Edinburgh Fringe 2009
Scottish writer A. L. Kennedy delivers a flawless comedic monologue on the power of words. A talented stand-up comedian, Kennedy possesses the happy gift of not taking herself seriously – but words very seriously indeed. The result is an hour of sharp wit and surprisingly moving reflections on what it is to be transported by words.
I confess, I wholeheartedly believe A. L. Kennedy to be one of the world’s greatest living writers, but even I wondered about a full 55 minutes with Kennedy and nothing but, er, words. Not that I don’t think she is peculiarly well qualified to talk about words, but still… Just words, A.L? No gimmicks? No fire-breathing midgets to toast marshmallows on sticks or anything? Just you and your love of words? Um, might one of those words be ego? After all, this is the Edinburgh Festival, with thousands of theatre acts and world-class comedians vying for our attention. Could you not content yourself with just talking one day at the Book Festival, like all the other authors?

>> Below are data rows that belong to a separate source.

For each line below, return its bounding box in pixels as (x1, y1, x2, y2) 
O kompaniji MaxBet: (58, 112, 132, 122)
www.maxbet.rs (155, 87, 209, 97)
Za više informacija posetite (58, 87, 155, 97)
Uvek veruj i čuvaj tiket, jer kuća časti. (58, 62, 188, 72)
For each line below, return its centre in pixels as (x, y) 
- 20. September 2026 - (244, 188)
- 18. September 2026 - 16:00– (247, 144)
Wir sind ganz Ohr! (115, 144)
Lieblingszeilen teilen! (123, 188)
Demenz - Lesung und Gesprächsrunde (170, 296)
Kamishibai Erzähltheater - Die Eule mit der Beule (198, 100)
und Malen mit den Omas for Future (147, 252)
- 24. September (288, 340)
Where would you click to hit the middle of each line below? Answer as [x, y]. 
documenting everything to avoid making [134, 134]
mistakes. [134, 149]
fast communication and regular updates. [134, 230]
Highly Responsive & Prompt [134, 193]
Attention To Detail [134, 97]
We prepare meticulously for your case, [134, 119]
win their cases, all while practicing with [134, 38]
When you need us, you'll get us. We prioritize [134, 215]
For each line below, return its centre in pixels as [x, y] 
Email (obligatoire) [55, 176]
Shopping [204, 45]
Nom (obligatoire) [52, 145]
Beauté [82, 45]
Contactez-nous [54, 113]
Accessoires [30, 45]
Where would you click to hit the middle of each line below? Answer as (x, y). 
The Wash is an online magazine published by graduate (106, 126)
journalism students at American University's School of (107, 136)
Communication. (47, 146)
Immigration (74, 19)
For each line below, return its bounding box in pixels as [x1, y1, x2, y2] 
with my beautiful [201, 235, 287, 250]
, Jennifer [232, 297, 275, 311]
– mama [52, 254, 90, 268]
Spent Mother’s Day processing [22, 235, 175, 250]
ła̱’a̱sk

Aha, but you see, A.L is not ‘only’ an author. A talented stand-up comedian, she also shapes words with her voice – and her face, and the very tension in her body. Indeed, at one point she explores the physical impact words have on the body, observing that there is a Shakespeare ‘shape’ that comes of the way in which his words require you to breathe. And Kennedy has breathing down to a fine art. Every word is beautifully, considerately delivered. Hands, toes, body – all come together to express more vividly every subtlety conveyed in her words. The effect is thrilling; the gap between the physical and the verbal closes before our eyes. Long before Kennedy tells you that words can make you shine you see that luminous glow as she reaches for something that she wants, oh, and how she wants it. Her passion for words lights up the stage – although some credit does have to go to the talented lighting crew. This is a flawlessly produced show, where every element comes together seamlessly to create a true synergy.
While Kennedy had the entire room laughing – she is extremely witty, a natural comedian in both story-telling and delivery – by the end she had me in tears. Her passion for words is all the more moving because it is something anyone who has ever fallen in love with a book can recognize. If I say it was like seeing someone old say simply and truly with all the force of their soul that they have always completely and faithfully loved their partner of sixty years I might slightly convey the depth of emotion Kennedy conveyed. And who can fail to be moved by a love like that? Or fail to want to experience such a love?
Therein lies the joy of this show. Words belong to all of us. They make us what we are. Words With A. L. Kennedy should be required viewing and listening for anyone at this Festival who has had any kind of affair with words – be they writer, performer, audience.